Data under study ::
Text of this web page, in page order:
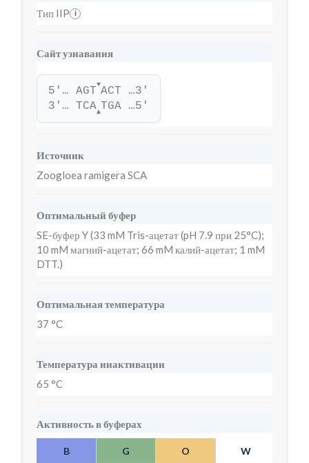
Тип IIP
i
Сайт узнавания
5'… AGT
▼
ACT …3'
3'… TCA▲TGA …5'
Источник
Zoogloea ramigera SCA
Оптимальный буфер
SE-буфер Y (33 mM Tris-ацетат (pH 7.9 при 25°C);
10 mM магний-ацетат; 66 mM калий-ацетат; 1 mM
DTT.)
Оптимальная температура
37 °C
Температура инактивации
65 °C
Активность в буферах
B G O W
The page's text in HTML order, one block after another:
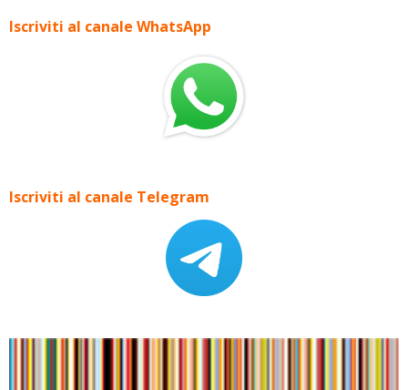
Iscriviti al canale WhatsApp
Iscriviti al canale Telegram
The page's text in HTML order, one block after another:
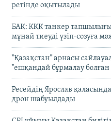
ретінде оқытылады
БАҚ: КҚК танкер тапшылығы
мұнай тиеуді үзіп-созуға
"Қазақстан" арнасы
"ешқандай бұрмалау болған
Ресейдің Ярослав
дрон шабуылдады
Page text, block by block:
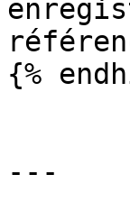
{%
---
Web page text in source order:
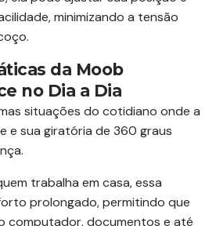
minimizando a tensão
da Moob
no Dia a Dia
situações do cotidiano onde a
e sua giratória de 360 graus
trabalha em casa, essa
prolongado, permitindo que
computador, documentos e até
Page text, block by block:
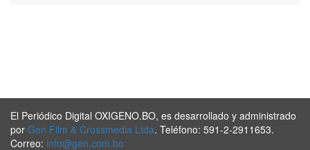
El Periódico Digital OXIGENO.BO, es desarrollado y administrado
por Gen Film & Crossmedia Ltda. Teléfono: 591-2-2911653.
Correo: info@gen.com.bo
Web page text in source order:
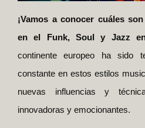
¡Vamos a conocer cuáles
en el Funk, Soul y Jazz
continente europeo ha sido
constante en estos estilos
nuevas influencias y
innovadoras y emocionantes.
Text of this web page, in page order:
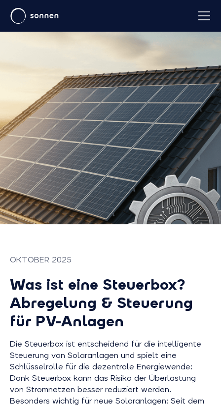
OKTOBER 2025
Was ist eine Steuerbox?
Abregelung & Steuerung
für PV-Anlagen
Die Steuerbox ist entscheidend für die intelligente
Steuerung von Solaranlagen und spielt eine
Schlüsselrolle für die dezentrale Energiewende:
Dank Steuerbox kann das Risiko der Überlastung
von Stromnetzen besser reduziert werden.
Besonders wichtig für neue Solaranlagen: Seit dem
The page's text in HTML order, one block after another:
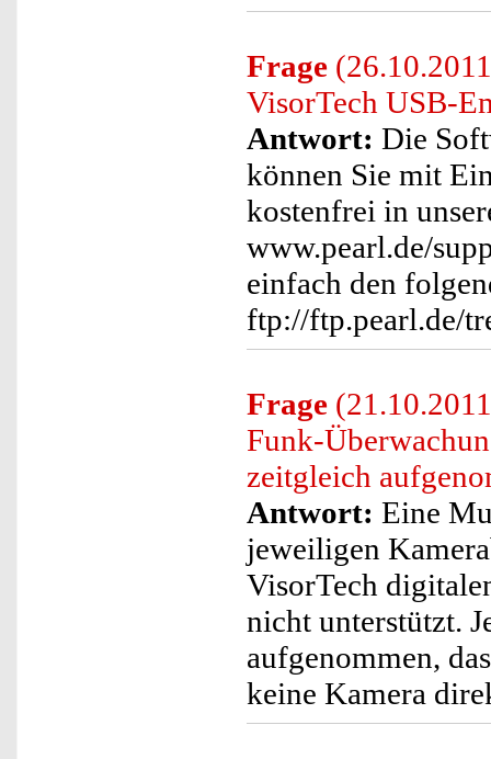
Frage
VisorTech USB-
Antwort: Die
können Sie mit
kostenfrei in
www.pearl.de/
einfach den
ftp://ftp.pearl.de/
Frage
Funk-
zeitgleich
Antwort: Eine
jeweiligen
VisorTech
nicht unterstützt.
aufgenommen,
keine Kamera
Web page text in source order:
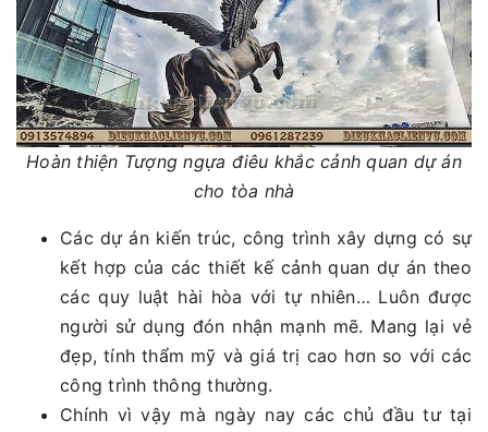
Hoàn thiện Tượng ngựa điêu khắc cảnh quan dự án
cho tòa nhà
Các dự án kiến trúc, công trình xây dựng có sự
kết hợp của các thiết kế cảnh quan dự án theo
các quy luật hài hòa với tự nhiên… Luôn được
người sử dụng đón nhận mạnh mẽ. Mang lại vẻ
đẹp, tính thẩm mỹ và giá trị cao hơn so với các
công trình thông thường.
Chính vì vậy mà ngày nay các chủ đầu tư tại
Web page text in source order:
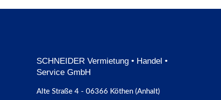
SCHNEIDER Vermietung • Handel •
Service GmbH
Alte Straße 4 - 06366 Köthen (Anhalt)
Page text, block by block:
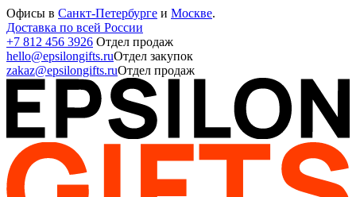
Офисы в Санкт-Петербурге и Москве.
Доставка по всей России
+7 812 456 3926 Отдел продаж
hello@epsilongifts.ruОтдел закупок
zakaz@epsilongifts.ruОтдел продаж
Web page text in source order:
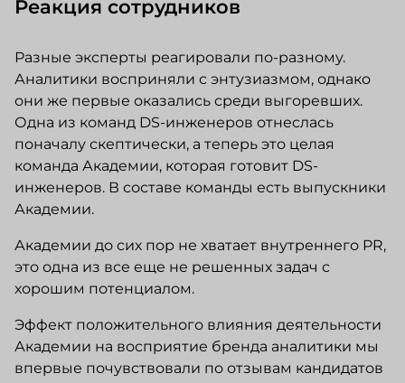
Реакция сотрудников
Разные эксперты реагировали по-разному.
Аналитики восприняли с энтузиазмом, однако
они же первые оказались среди выгоревших.
Одна из команд DS-инженеров отнеслась
поначалу скептически, а теперь это целая
команда Академии, которая готовит DS-
инженеров. В составе команды есть выпускники
Академии.
Академии до сих пор не хватает внутреннего PR,
это одна из все еще не решенных задач с
хорошим потенциалом.
Эффект положительного влияния деятельности
Академии на восприятие бренда аналитики мы
впервые почувствовали по отзывам кандидатов

Prompt :: Print each entry exactly, leaving pictures out.

The answer ::
Text of this web page, in page order:
Тип IIP
i
Сайт узнавания
5'… AGT
▼
ACT …3'
3'… TCA▲TGA …5'
Источник
Zoogloea ramigera SCA
Оптимальный буфер
SE-буфер Y (33 mM Tris-ацетат (pH 7.9 при 25°C);
10 mM магний-ацетат; 66 mM калий-ацетат; 1 mM
DTT.)
Оптимальная температура
37 °C
Температура инактивации
65 °C
Активность в буферах
B G O W
The page's text in HTML order, one block after another:
Iscriviti al canale WhatsApp
Iscriviti al canale Telegram
The page's text in HTML order, one block after another:
ретінде оқытылады
БАҚ: КҚК танкер тапшылығы
мұнай тиеуді үзіп-созуға
"Қазақстан" арнасы
"ешқандай бұрмалау болған
Ресейдің Ярослав
дрон шабуылдады
Page text, block by block:
{%
---
Web page text in source order:
minimizando a tensão
da Moob
no Dia a Dia
situações do cotidiano onde a
e sua giratória de 360 graus
trabalha em casa, essa
prolongado, permitindo que
computador, documentos e até
Page text, block by block:
El Periódico Digital OXIGENO.BO, es desarrollado y administrado
por Gen Film & Crossmedia Ltda. Teléfono: 591-2-2911653.
Correo: info@gen.com.bo
Web page text in source order:
¡Vamos a conocer cuáles
en el Funk, Soul y Jazz
continente europeo ha sido
constante en estos estilos
nuevas influencias y
innovadoras y emocionantes.
Text of this web page, in page order:
OKTOBER 2025
Was ist eine Steuerbox?
Abregelung & Steuerung
für PV-Anlagen
Die Steuerbox ist entscheidend für die intelligente
Steuerung von Solaranlagen und spielt eine
Schlüsselrolle für die dezentrale Energiewende:
Dank Steuerbox kann das Risiko der Überlastung
von Stromnetzen besser reduziert werden.
Besonders wichtig für neue Solaranlagen: Seit dem
The page's text in HTML order, one block after another:
Frage
VisorTech USB-
Antwort: Die
können Sie mit
kostenfrei in
www.pearl.de/
einfach den
ftp://ftp.pearl.de/
Frage
Funk-
zeitgleich
Antwort: Eine
jeweiligen
VisorTech
nicht unterstützt.
aufgenommen,
keine Kamera
Web page text in source order:
Hoàn thiện Tượng ngựa điêu khắc cảnh quan dự án
cho tòa nhà
Các dự án kiến trúc, công trình xây dựng có sự
kết hợp của các thiết kế cảnh quan dự án theo
các quy luật hài hòa với tự nhiên… Luôn được
người sử dụng đón nhận mạnh mẽ. Mang lại vẻ
đẹp, tính thẩm mỹ và giá trị cao hơn so với các
công trình thông thường.
Chính vì vậy mà ngày nay các chủ đầu tư tại
Web page text in source order:
SCHNEIDER Vermietung • Handel •
Service GmbH
Alte Straße 4 - 06366 Köthen (Anhalt)
Page text, block by block:
Офисы в Санкт-Петербурге и Москве.
Доставка по всей России
+7 812 456 3926 Отдел продаж
hello@epsilongifts.ruОтдел закупок
zakaz@epsilongifts.ruОтдел продаж
Web page text in source order:
Реакция сотрудников
Разные эксперты реагировали по-разному.
Аналитики восприняли с энтузиазмом, однако
они же первые оказались среди выгоревших.
Одна из команд DS-инженеров отнеслась
поначалу скептически, а теперь это целая
команда Академии, которая готовит DS-
инженеров. В составе команды есть выпускники
Академии.
Академии до сих пор не хватает внутреннего PR,
это одна из все еще не решенных задач с
хорошим потенциалом.
Эффект положительного влияния деятельности
Академии на восприятие бренда аналитики мы
впервые почувствовали по отзывам кандидатов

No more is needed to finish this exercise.